Apologies for the terrible shell script, it was the most expedient thing I could come up with.
That test case as written needs the GNU toolchain because LLD will complain about the R_RISCV_ALIGN relaxation relocation, and using -mno-relax breaks the test.

MaskRay added a comment.EditedMar 15 2021, 3:54 PM

This broke debug info for RISC-V. Test case with broken symbolization:

$ cat test.c
void _start() {}
$ clang --target=riscv64 --gcc-toolchain=<path> -nostdlib -g test.c
$ addr=$((0x`readelf -Ws a.out | grep " _start" | awk '{print $2}'` + 4))
$ hexaddr=`printf '%x\n' $addr`

(llvm-symbolizer works with a decimal address. So $hexaddr is not needed. However, addr2line parses the value in hexadecimal even if there is no 0x prefix.)

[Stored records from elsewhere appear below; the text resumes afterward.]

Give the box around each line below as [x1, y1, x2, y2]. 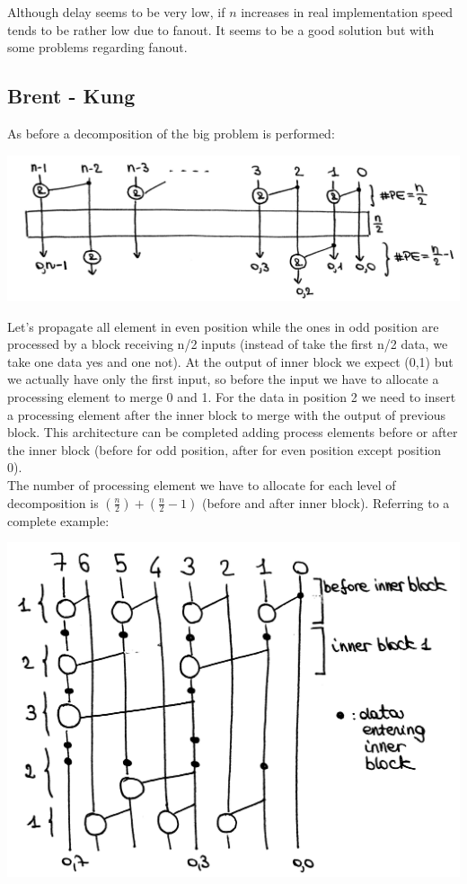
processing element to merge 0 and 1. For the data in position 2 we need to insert [7, 387, 456, 406]
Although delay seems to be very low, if [7, 3, 225, 21]
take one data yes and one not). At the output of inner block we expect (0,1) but [7, 352, 454, 371]
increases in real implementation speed [241, 3, 454, 21]
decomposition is [7, 493, 99, 512]
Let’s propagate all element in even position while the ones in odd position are [7, 317, 439, 335]
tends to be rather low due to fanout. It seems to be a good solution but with [7, 20, 435, 39]
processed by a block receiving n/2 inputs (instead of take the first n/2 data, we [7, 335, 448, 353]
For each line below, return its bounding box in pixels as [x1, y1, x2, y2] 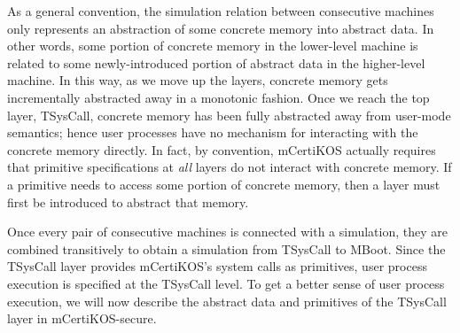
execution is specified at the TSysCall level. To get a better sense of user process [7, 274, 445, 292]
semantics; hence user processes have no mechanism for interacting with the [7, 123, 418, 142]
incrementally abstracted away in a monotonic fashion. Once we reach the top [7, 88, 430, 106]
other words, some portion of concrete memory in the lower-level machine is [7, 36, 418, 55]
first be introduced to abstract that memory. [7, 192, 249, 211]
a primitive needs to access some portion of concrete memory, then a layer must [7, 174, 441, 193]
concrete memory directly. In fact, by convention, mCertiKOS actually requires [7, 140, 436, 159]
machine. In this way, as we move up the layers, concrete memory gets [7, 71, 388, 89]
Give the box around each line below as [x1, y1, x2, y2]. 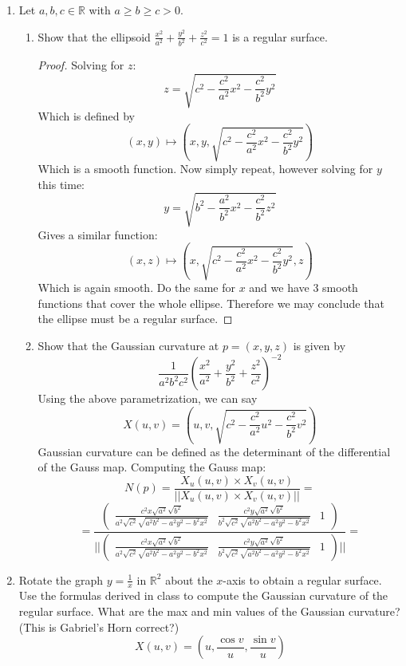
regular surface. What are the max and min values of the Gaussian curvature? [18, 603, 400, 620]
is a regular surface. [232, 28, 328, 45]
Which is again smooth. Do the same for [37, 279, 235, 296]
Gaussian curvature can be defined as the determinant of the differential [37, 443, 391, 459]
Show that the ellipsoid [37, 28, 151, 45]
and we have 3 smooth [249, 279, 358, 296]
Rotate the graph [18, 571, 104, 588]
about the [165, 571, 213, 588]
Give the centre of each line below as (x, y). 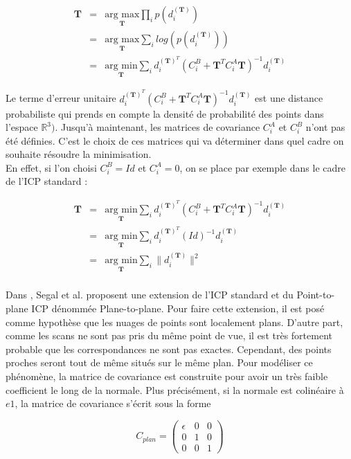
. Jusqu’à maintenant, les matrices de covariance (157, 127)
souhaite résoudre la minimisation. (79, 154)
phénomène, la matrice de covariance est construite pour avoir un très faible (167, 376)
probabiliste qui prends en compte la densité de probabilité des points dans (165, 113)
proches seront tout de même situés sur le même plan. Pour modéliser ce (159, 362)
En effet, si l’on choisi (51, 167)
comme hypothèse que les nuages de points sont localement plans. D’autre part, (174, 322)
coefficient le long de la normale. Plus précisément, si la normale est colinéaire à (175, 389)

$ r=llvm-addr2line -f -e a.out $hexaddr | head -n 1
[ -z "$r" ] && echo "bad" || echo "good"

Apologies for the terrible shell script, it was the most expedient thing I could come up with.
That test case as written needs the GNU toolchain because LLD will complain about the `R_RISCV_ALIGN` relaxation relocation, and using `-mno-relax` breaks the test.

It can be argued that addr2line has the same problem.

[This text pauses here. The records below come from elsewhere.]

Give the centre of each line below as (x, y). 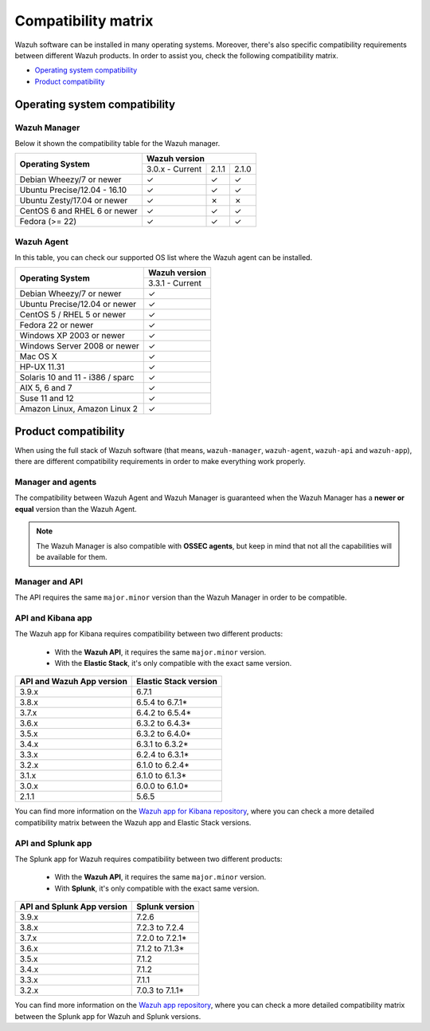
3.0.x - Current (174, 169)
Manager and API (49, 581)
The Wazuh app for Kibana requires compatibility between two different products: (149, 634)
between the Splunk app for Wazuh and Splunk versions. (108, 1016)
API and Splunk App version (73, 907)
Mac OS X (38, 356)
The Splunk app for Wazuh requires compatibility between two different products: (149, 859)
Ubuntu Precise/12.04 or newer (78, 305)
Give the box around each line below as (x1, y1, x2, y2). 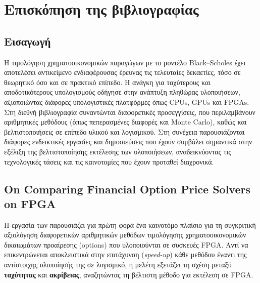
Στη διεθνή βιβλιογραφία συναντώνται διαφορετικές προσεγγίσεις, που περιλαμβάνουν (4, 106, 255, 117)
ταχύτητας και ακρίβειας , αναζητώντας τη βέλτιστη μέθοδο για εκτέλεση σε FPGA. (4, 269, 253, 279)
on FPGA (4, 195, 56, 211)
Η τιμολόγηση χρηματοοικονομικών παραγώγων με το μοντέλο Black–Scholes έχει (4, 57, 246, 67)
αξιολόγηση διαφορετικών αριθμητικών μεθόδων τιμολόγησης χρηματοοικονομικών (4, 229, 246, 240)
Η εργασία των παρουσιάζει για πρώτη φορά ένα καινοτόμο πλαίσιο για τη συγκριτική (4, 219, 256, 230)
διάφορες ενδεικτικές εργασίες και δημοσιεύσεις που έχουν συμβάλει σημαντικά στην (4, 136, 252, 147)
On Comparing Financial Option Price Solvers (4, 181, 250, 196)
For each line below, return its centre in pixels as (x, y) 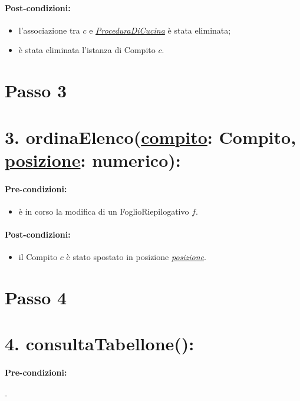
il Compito (38, 257)
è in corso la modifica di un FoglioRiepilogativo (104, 211)
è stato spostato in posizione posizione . (136, 257)
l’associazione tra (49, 30)
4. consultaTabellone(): (100, 344)
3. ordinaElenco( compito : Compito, (151, 137)
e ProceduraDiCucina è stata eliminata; (160, 30)
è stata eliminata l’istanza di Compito (87, 50)

With -g or -fasynchronous-unwind-tables, .debug_frame/.eh_frame has a label below _start. Its address is _start + 2 and its name is empty.
Neither addr2line nor llvm-symbolizer skips such a symbol with empty name.

% ~/Dev/binutils-gdb/out/riscv64/binutils/addr2line -fe a.out 0x100e8        
_start
??:?
% ~/Dev/binutils-gdb/out/riscv64/binutils/addr2line -fe a.out 0x100ea
??
test.c:?

In ARM, such symbols have names ($a $t $d and they are modeled as SF_FormatSpecific.
In binutils, such symbols are not printed by nm.
I will file a feature request about empty symbols on binutils and probably make such symbols SF_FormatSpecific.

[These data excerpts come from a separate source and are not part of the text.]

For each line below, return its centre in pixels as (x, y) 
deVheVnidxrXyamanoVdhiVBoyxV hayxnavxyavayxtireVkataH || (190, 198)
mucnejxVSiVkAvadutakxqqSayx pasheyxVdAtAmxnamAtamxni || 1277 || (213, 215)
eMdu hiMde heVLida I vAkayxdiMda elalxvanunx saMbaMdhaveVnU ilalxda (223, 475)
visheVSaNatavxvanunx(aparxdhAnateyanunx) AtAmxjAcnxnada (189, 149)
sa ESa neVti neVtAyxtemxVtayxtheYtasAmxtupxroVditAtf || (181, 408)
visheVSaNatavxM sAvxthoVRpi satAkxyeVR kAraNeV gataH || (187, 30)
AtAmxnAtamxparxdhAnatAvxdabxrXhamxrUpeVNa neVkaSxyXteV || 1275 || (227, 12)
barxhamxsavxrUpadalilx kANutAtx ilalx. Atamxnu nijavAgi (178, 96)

With -g or -fasynchronous-unwind-tables, .debug_frame/.eh_frame has a label below _start. Its address is _start + 2 and its name is empty.
Neither addr2line nor llvm-symbolizer skips such a symbol with empty name.

But D98669 doesn't fix my original test case...?

With -g or -fasynchronous-unwind-tables, .debug_frame/.eh_frame has a label below _start. Its address is _start + 2 and its name is empty.
Neither addr2line nor llvm-symbolizer skips such a symbol with empty name.

But D98669 doesn't fix my original test case...?

Could you recheck? (I am quite certain it fixes your case)

addr2line PR: https://sourceware.org/bugzilla/show_bug.cgi?id=27585

Without that patch (my fllvm-symbolizer is an alias)

% fllvm-symbolizer -fe a.out $(nm a.out | awk '/ _start/{printf "%#x",strtonum("0x"$1)+4}')                                 

a.c:0:0

With that patch

% fllvm-symbolizer -fe a.out $(nm a.out | awk '/ _start/{printf "%#x",strtonum("0x"$1)+4}')
_start
??:0:0

Could you recheck? (I am quite certain it fixes your case)

My apologies, I must have messed up something. It does fix it. Thanks for the quick turn-around!